- [Work to complete]: An exact copy of the lines from the top of the data through the line with "Current Gen" is what you should give, with no pictures in it.

Data for the task section start

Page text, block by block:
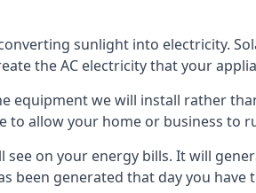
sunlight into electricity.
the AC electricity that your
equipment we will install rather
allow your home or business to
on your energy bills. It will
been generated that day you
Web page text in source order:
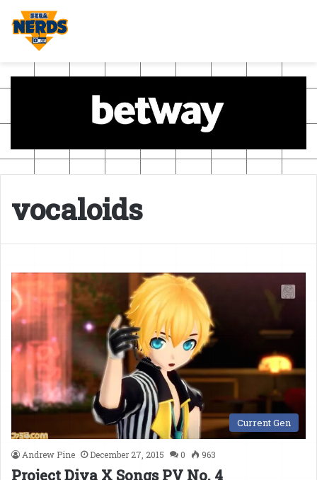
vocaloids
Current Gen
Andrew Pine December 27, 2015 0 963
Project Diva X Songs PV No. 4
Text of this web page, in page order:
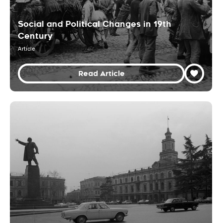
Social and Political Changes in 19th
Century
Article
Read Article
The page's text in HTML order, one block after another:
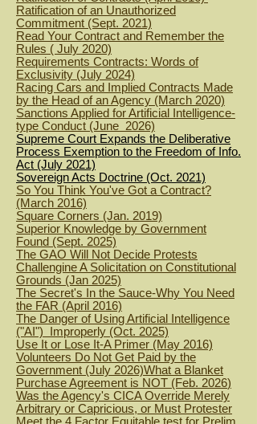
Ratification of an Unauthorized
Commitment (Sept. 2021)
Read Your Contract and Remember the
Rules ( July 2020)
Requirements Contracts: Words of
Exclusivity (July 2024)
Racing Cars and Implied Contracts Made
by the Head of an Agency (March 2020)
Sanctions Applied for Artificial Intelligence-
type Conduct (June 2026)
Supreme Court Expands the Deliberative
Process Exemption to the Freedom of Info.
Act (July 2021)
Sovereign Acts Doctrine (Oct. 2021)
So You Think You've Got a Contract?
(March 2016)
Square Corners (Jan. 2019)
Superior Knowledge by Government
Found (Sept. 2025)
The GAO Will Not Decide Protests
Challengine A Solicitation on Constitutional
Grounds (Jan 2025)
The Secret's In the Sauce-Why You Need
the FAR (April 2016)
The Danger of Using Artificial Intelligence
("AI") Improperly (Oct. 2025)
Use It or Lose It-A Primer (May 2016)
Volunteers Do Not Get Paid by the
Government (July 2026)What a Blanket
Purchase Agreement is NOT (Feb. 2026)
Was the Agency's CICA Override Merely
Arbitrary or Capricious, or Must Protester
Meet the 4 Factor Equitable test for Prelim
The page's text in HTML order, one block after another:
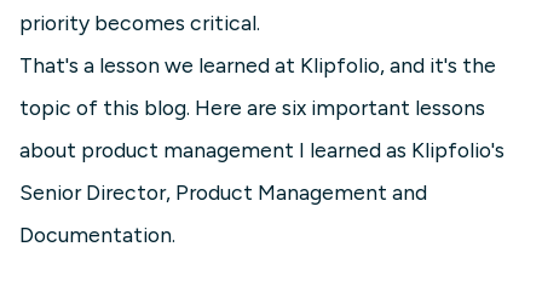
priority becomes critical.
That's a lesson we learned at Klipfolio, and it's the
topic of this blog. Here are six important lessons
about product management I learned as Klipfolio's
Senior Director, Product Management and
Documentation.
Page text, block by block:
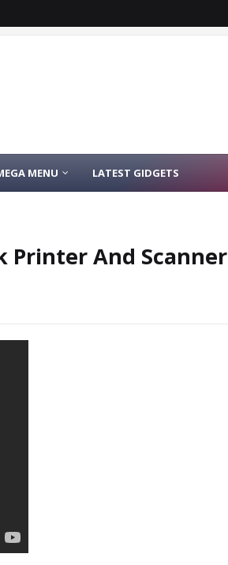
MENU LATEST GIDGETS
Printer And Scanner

Data for the task section end

- [Task response]:
Page text, block by block:
sunlight into electricity.
the AC electricity that your
equipment we will install rather
allow your home or business to
on your energy bills. It will
been generated that day you
Web page text in source order:
vocaloids
Current Gen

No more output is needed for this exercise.